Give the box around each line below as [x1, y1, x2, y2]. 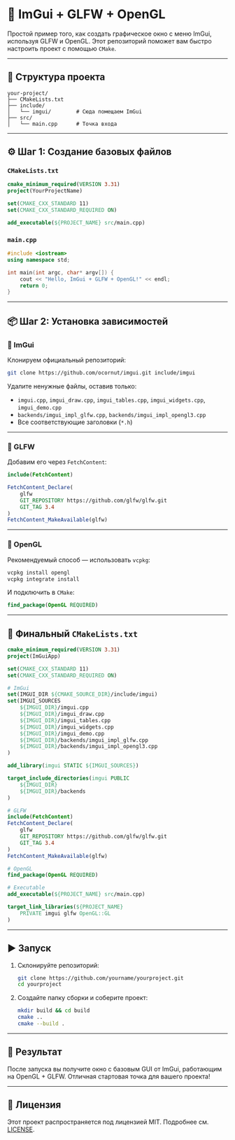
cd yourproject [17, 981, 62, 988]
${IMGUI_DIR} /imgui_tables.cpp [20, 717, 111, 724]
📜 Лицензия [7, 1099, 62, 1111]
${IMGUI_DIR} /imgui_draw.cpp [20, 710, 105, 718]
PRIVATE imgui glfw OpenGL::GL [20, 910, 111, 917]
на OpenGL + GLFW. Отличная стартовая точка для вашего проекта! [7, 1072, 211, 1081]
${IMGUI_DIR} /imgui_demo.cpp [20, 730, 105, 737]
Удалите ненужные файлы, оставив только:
#####
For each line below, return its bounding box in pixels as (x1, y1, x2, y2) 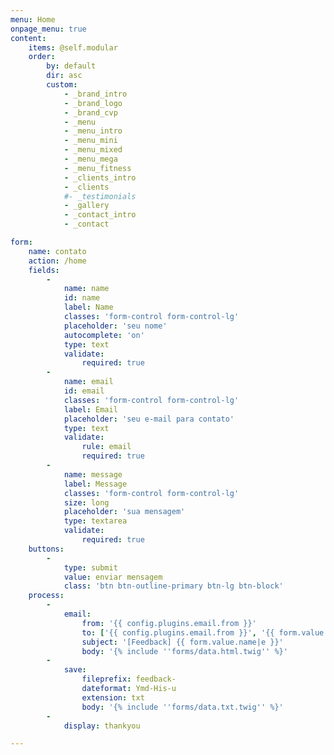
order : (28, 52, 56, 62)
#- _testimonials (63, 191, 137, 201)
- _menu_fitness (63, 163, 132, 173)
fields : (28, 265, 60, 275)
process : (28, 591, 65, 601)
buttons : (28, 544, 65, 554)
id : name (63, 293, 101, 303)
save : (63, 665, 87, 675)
#####
#### [EXERCISE AIM]
Everything from the line containing "cd yourproject [17, 981, 62, 988]" through the line containing "Удалите ненужные файлы, оставив" in the material above should be retyped exactly, both ends included, and nothing more.

#### [RESULT]
cd yourproject [17, 981, 62, 988]
${IMGUI_DIR} /imgui_tables.cpp [20, 717, 111, 724]
📜 Лицензия [7, 1099, 62, 1111]
${IMGUI_DIR} /imgui_draw.cpp [20, 710, 105, 718]
PRIVATE imgui glfw OpenGL::GL [20, 910, 111, 917]
на OpenGL + GLFW. Отличная стартовая точка для вашего проекта! [7, 1072, 211, 1081]
${IMGUI_DIR} /imgui_demo.cpp [20, 730, 105, 737]
Удалите ненужные файлы, оставив только:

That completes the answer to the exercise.